Characterising colorectal cancer subtypes and integrated analysis of molecular profiles to identify precise therapies
Colorectal cancer (CRC) is a heterogeneous disease that is traditionally classified based on genomic (microsatellite, MSI; or chromosomal instability, CIN) or epigenomic (CpG island methylator phenotype, CIMP) status. In order to achieve a robust and clinically useful means of classification, we performed a novel combination of consensus-based unsupervised clustering of gene expression profiles from patient tumours (n > 1000) to find subtypes within these samples. In total, we identified five integrated CRC subtypes with differential gene expression signatures and prognosis. Namely, we predicted and validated the cellular origin of our subtypes and associated this and the drug responses in order to guide cellular signalling pathway- and mechanism based therapeutic strategies that target subtype-specific tumours. In addition, we also associated our subtypes with (i) MSI status, (ii) Wnt signaling pathway activity, (iii) metastasis to distant organs and (iv) response to targeted and chemotherapy (Sadanandam, et. al., Nature Medicine, 2013). The personalised response of the subtypes to targeted- or chemo-therapy were validated using cell lines in vitro and mouse (xenograft and genetically engineered; cross-species analysis) models in vivo. We will use systems biology approach to extend the characterisation of CRC subtypes in order to facilitate personalised medicine for this devastating disease. In addition, we are interested in understanding cetuximab- and anti-angiogenic therapeutic agents-based adaptive drug resistance in colorectal cancer.

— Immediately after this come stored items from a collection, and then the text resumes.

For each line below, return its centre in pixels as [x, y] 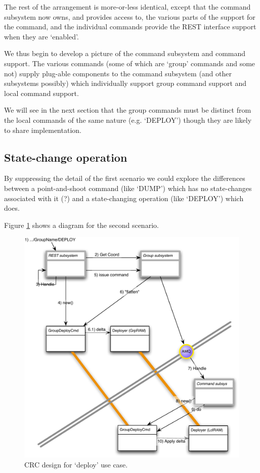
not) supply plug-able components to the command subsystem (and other [118, 73]
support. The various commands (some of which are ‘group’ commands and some [130, 63]
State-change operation [66, 157]
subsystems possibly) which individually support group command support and [125, 83]
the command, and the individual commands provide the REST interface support [130, 27]
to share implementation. [43, 130]
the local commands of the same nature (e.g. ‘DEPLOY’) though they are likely [128, 120]
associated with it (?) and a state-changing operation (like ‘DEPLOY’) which [124, 198]
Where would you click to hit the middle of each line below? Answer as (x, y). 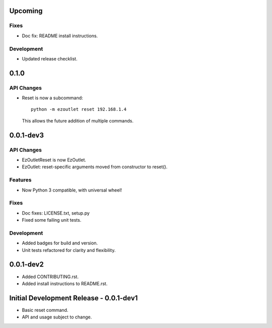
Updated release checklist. (50, 58)
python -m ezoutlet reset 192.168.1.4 (79, 109)
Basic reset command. (45, 310)
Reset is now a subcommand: (52, 98)
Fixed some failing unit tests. (52, 220)
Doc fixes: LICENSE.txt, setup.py (56, 213)
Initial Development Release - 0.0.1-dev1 (74, 298)
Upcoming (26, 11)
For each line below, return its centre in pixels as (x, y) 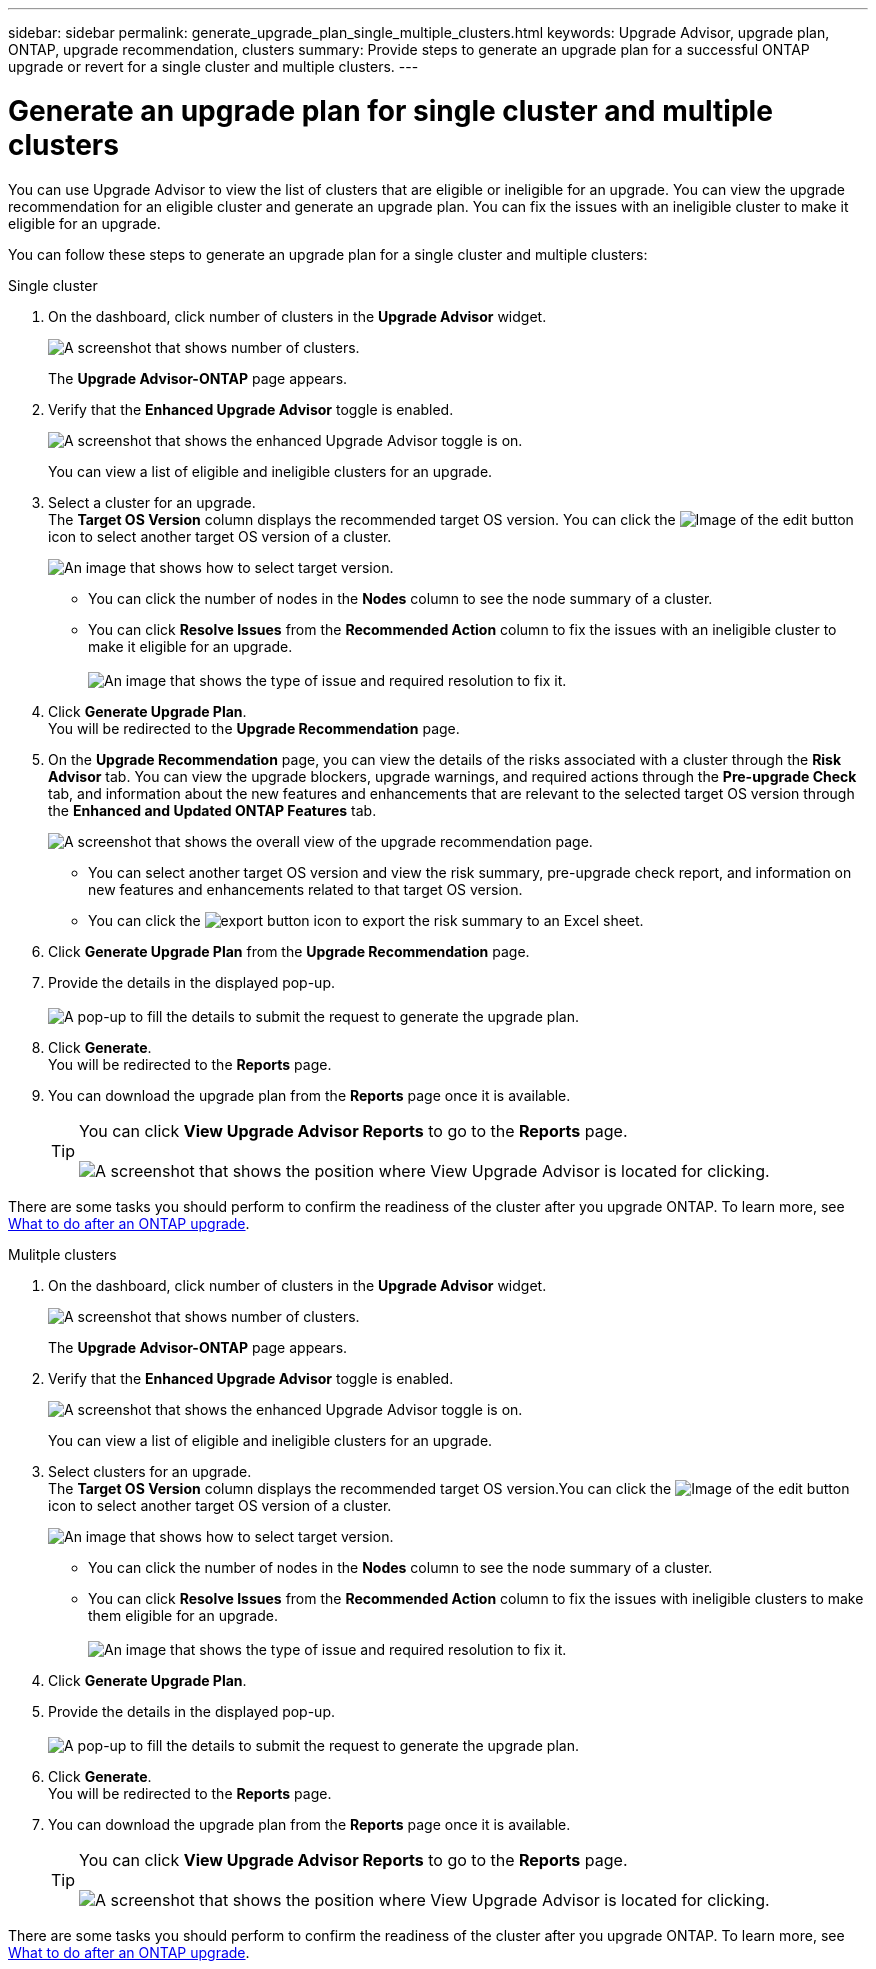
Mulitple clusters (62, 1254)
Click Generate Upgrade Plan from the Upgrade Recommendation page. (289, 951)
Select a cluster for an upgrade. (152, 502)
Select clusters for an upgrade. (150, 1471)
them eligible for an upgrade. (183, 1615)
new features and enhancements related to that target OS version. (305, 889)
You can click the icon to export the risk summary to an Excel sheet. (366, 920)
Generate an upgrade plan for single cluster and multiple (390, 110)
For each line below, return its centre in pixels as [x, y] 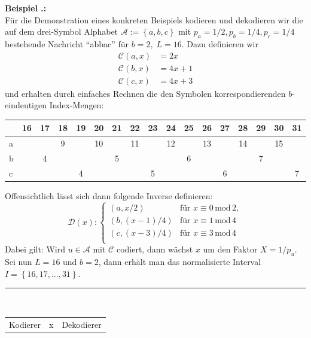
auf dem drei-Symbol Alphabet [62, 31]
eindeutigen [26, 105]
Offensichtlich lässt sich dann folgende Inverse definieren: [109, 195]
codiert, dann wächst [155, 249]
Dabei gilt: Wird [35, 249]
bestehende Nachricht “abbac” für [67, 43]
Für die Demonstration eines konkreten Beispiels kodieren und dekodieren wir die [154, 19]
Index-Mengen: [77, 105]
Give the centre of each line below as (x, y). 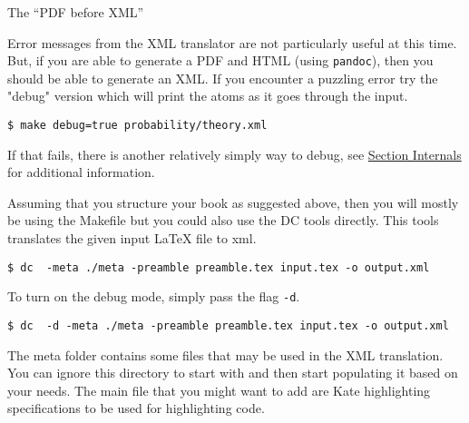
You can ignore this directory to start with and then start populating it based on (233, 373)
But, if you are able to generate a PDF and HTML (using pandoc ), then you (220, 60)
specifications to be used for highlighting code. (136, 408)
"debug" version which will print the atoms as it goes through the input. (208, 96)
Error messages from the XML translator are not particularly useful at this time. (232, 42)
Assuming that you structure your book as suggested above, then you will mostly (233, 202)
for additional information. (81, 172)
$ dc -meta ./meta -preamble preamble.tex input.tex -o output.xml (219, 267)
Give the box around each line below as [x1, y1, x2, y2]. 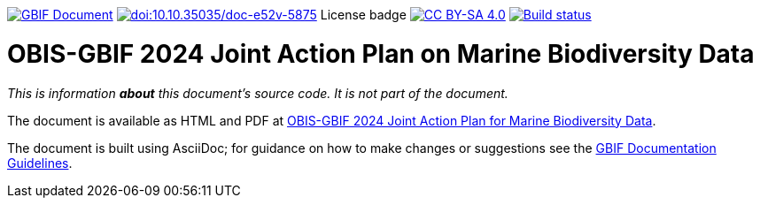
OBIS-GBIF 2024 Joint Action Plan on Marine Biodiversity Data [7, 38, 755, 69]
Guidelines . [7, 155, 73, 171]
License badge [320, 7, 407, 22]
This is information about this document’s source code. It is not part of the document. [7, 85, 508, 101]
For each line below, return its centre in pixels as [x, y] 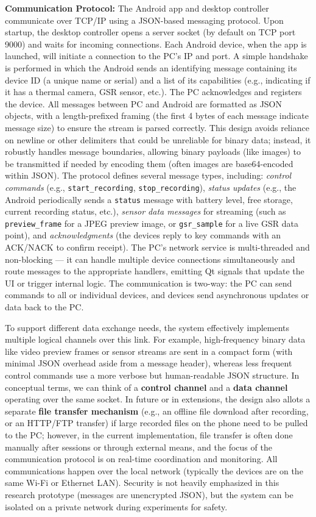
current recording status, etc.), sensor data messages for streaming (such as [146, 211]
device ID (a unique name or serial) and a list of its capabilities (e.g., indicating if [158, 80]
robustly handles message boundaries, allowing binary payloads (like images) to [153, 152]
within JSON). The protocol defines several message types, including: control [148, 175]
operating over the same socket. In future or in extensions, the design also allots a [158, 399]
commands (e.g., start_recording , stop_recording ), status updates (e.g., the [151, 187]
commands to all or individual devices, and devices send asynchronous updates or [157, 295]
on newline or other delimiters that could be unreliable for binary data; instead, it [158, 139]

Developing assays using gene signatures that distinguish different subtypes in the clinic
Assigning individual patients to different molecular subtypes require assays that can be used in the clinic. We have developed an exploratory RT-PCR and immunohistochemistry assays that distinguish different subtypes of CRC. Currently, we are interested in further improving these assays and also, developing novel assays involving nCounter platform (Nanostrings Technologies).
Characterising consensus tissue-independent molecular subtypes from different epithelial cancers
We have recently identified subtypes using multiple epithelial type cancers that are independent of tissue specific genes. These subtypes were found to have differential drug responses. We are interested in further characterising these subtypes.